[Dataset items]

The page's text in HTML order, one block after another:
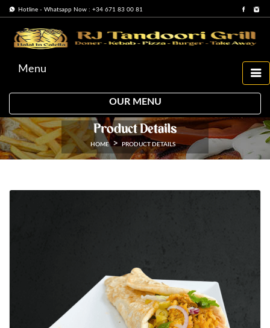
Hotline - Whatsapp Now : +34 671 83 00 81
Menu
OUR MENU
Product Details
HOME PRODUCT DETAILS
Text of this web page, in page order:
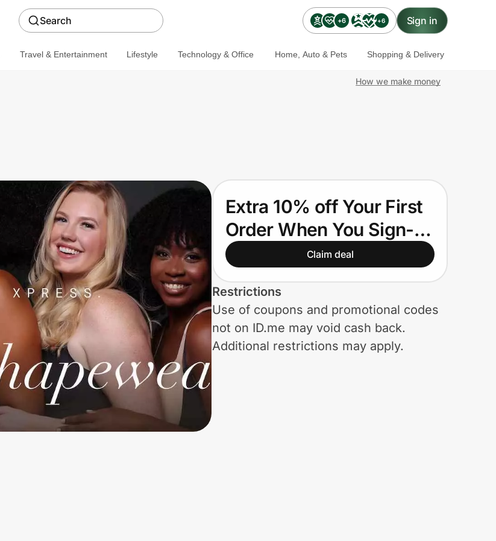
Search +6 +6 Sign in
Travel & Entertainment Lifestyle Technology & Office Home, Auto & Pets Shopping & Delivery
How we make money
Extra 10% off Your First
Order When You Sign-
up.
Claim deal
Restrictions
Use of coupons and promotional codes
not on ID.me may void cash back.
Additional restrictions may apply.
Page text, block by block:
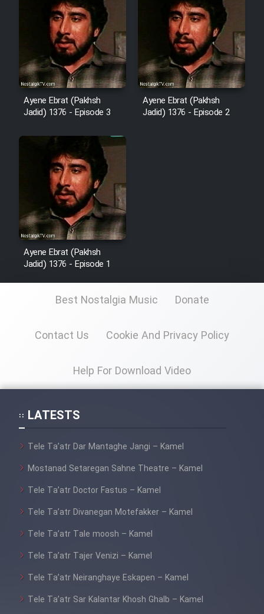
Mostanad Margbartarin
Heyvanat Donya - Dooble Farsi
Film Toofangar (Dooble Farsi)
Film Velgarde Vahshi (Dooble
Farsi)
Ayene Ebrat (Pakhsh
Jadid) 1376 - Episode 3
Ayene Ebrat (Pakhsh
Jadid) 1376 - Episode 2
Ayene Ebrat (Pakhsh
Jadid) 1376 - Episode 1
Best Nostalgia Music Donate
Contact Us Cookie And Privacy Policy
Help For Download Video
LATESTS
Tele Ta’atr Dar Mantaghe Jangi – Kamel
Mostanad Setaregan Sahne Theatre – Kamel
Tele Ta’atr Doctor Fastus – Kamel
Tele Ta’atr Divanegan Motefakker – Kamel
Tele Ta’atr Tale moosh – Kamel
Tele Ta’atr Tajer Venizi – Kamel
Tele Ta’atr Neiranghaye Eskapen – Kamel
Tele Ta’atr Sar Kalantar Khosh Ghalb – Kamel
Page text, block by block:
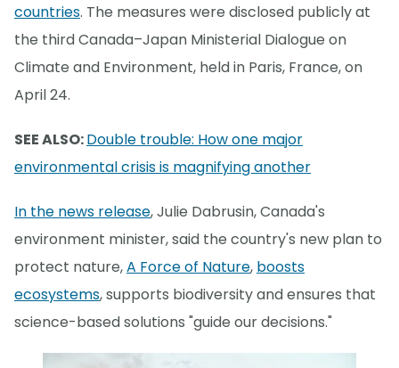
countries. The measures were disclosed publicly at
the third Canada–Japan Ministerial Dialogue on
Climate and Environment, held in Paris, France, on
April 24.
SEE ALSO:Double trouble: How one major
environmental crisis is magnifying another
In the news release, Julie Dabrusin, Canada's
environment minister, said the country's new plan to
protect nature,A Force of Nature, boosts
ecosystems, supports biodiversity and ensures that
science-based solutions "guide our decisions."
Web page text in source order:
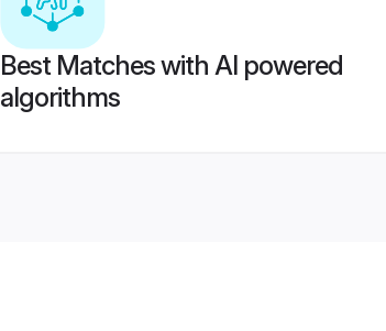
Best Matches with AI powered
algorithms
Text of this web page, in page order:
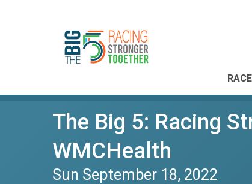
The Big 5: Racing
WMCHealth
Sun September 18, 2022
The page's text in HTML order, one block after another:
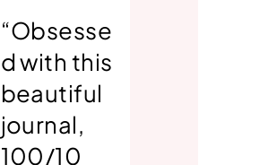
“Obsesse
d with this
beautiful
journal,
100/10
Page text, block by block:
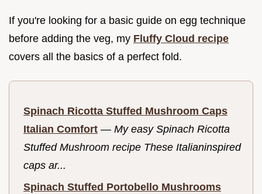
If you're looking for a basic guide on egg technique
before adding the veg, my Fluffy Cloud recipe
covers all the basics of a perfect fold.
Spinach Ricotta Stuffed Mushroom Caps
Italian Comfort — My easy Spinach Ricotta
Stuffed Mushroom recipe These Italianinspired
caps ar...
Spinach Stuffed Portobello Mushrooms
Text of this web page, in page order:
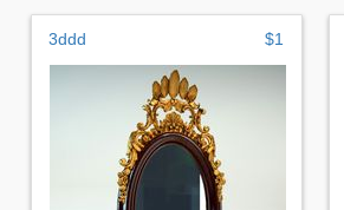
3ddd $1
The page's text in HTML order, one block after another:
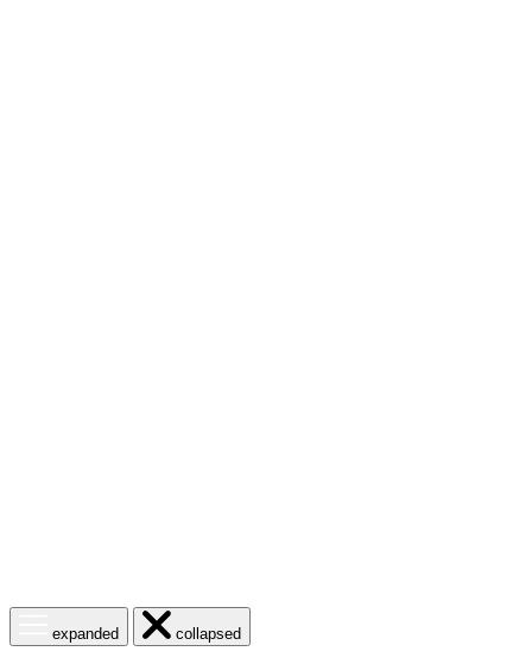
menuexpanded
Close
menucollapsed
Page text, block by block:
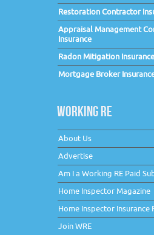
Restoration Contractor
Appraisal Management
Insurance
Radon Mitigation Insurance
Mortgage Broker
WORKING RE
About Us
Advertise
Am I a Working RE Paid
Home Inspector Magazine
Home Inspector Insurance
Join WRE
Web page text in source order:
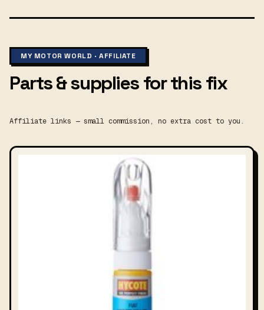
MY MOTOR WORLD · AFFILIATE
Parts & supplies for this fix
Affiliate links — small commission, no extra cost to you.
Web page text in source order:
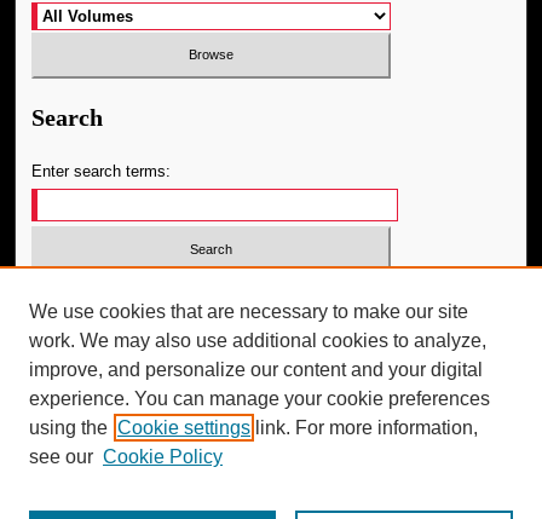
Search
Enter search terms:
Advanced Search
ISSN: 1091-0581
We use cookies that are necessary to make our site
work. We may also use additional cookies to analyze,
improve, and personalize our content and your digital
experience. You can manage your cookie preferences
using the Cookie settings link. For more information,
see our Cookie Policy
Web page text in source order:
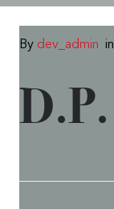
By dev_admin in
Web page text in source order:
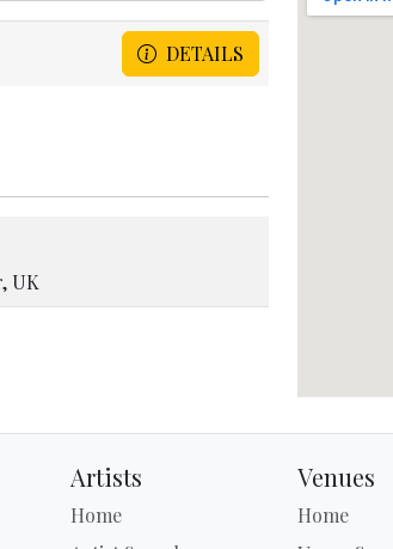
DETAILS
UK
Artists
Home
Venues
Home

**Assigned task**
If a record holds a picture, drop the picture and return the rest of it exactly.

**Result of the task**
The page's text in HTML order, one block after another:
Hotline - Whatsapp Now : +34 671 83 00 81
Menu
OUR MENU
Product Details
HOME PRODUCT DETAILS
Text of this web page, in page order:
Search +6 +6 Sign in
Travel & Entertainment Lifestyle Technology & Office Home, Auto & Pets Shopping & Delivery
How we make money
Extra 10% off Your First
Order When You Sign-
up.
Claim deal
Restrictions
Use of coupons and promotional codes
not on ID.me may void cash back.
Additional restrictions may apply.
Page text, block by block:
Mostanad Margbartarin
Heyvanat Donya - Dooble Farsi
Film Toofangar (Dooble Farsi)
Film Velgarde Vahshi (Dooble
Farsi)
Ayene Ebrat (Pakhsh
Jadid) 1376 - Episode 3
Ayene Ebrat (Pakhsh
Jadid) 1376 - Episode 2
Ayene Ebrat (Pakhsh
Jadid) 1376 - Episode 1
Best Nostalgia Music Donate
Contact Us Cookie And Privacy Policy
Help For Download Video
LATESTS
Tele Ta’atr Dar Mantaghe Jangi – Kamel
Mostanad Setaregan Sahne Theatre – Kamel
Tele Ta’atr Doctor Fastus – Kamel
Tele Ta’atr Divanegan Motefakker – Kamel
Tele Ta’atr Tale moosh – Kamel
Tele Ta’atr Tajer Venizi – Kamel
Tele Ta’atr Neiranghaye Eskapen – Kamel
Tele Ta’atr Sar Kalantar Khosh Ghalb – Kamel
Page text, block by block:
countries. The measures were disclosed publicly at
the third Canada–Japan Ministerial Dialogue on
Climate and Environment, held in Paris, France, on
April 24.
SEE ALSO:Double trouble: How one major
environmental crisis is magnifying another
In the news release, Julie Dabrusin, Canada's
environment minister, said the country's new plan to
protect nature,A Force of Nature, boosts
ecosystems, supports biodiversity and ensures that
science-based solutions "guide our decisions."
Web page text in source order:
Best Matches with AI powered
algorithms
Text of this web page, in page order:
The Big 5: Racing
WMCHealth
Sun September 18, 2022
The page's text in HTML order, one block after another:
“Obsesse
d with this
beautiful
journal,
100/10
Page text, block by block:
If you're looking for a basic guide on egg technique
before adding the veg, my Fluffy Cloud recipe
covers all the basics of a perfect fold.
Spinach Ricotta Stuffed Mushroom Caps
Italian Comfort — My easy Spinach Ricotta
Stuffed Mushroom recipe These Italianinspired
caps ar...
Spinach Stuffed Portobello Mushrooms
Text of this web page, in page order:
3ddd $1
The page's text in HTML order, one block after another:
menuexpanded
Close
menucollapsed
Page text, block by block:
Restoration Contractor
Appraisal Management
Insurance
Radon Mitigation Insurance
Mortgage Broker
WORKING RE
About Us
Advertise
Am I a Working RE Paid
Home Inspector Magazine
Home Inspector Insurance
Join WRE
Web page text in source order:
MY MOTOR WORLD · AFFILIATE
Parts & supplies for this fix
Affiliate links — small commission, no extra cost to you.
Web page text in source order:
Search
Enter search terms:
Advanced Search
ISSN: 1091-0581
We use cookies that are necessary to make our site
work. We may also use additional cookies to analyze,
improve, and personalize our content and your digital
experience. You can manage your cookie preferences
using the Cookie settings link. For more information,
see our Cookie Policy
Web page text in source order:
By dev_admin in
Web page text in source order:
DETAILS
UK
Artists
Home
Venues
Home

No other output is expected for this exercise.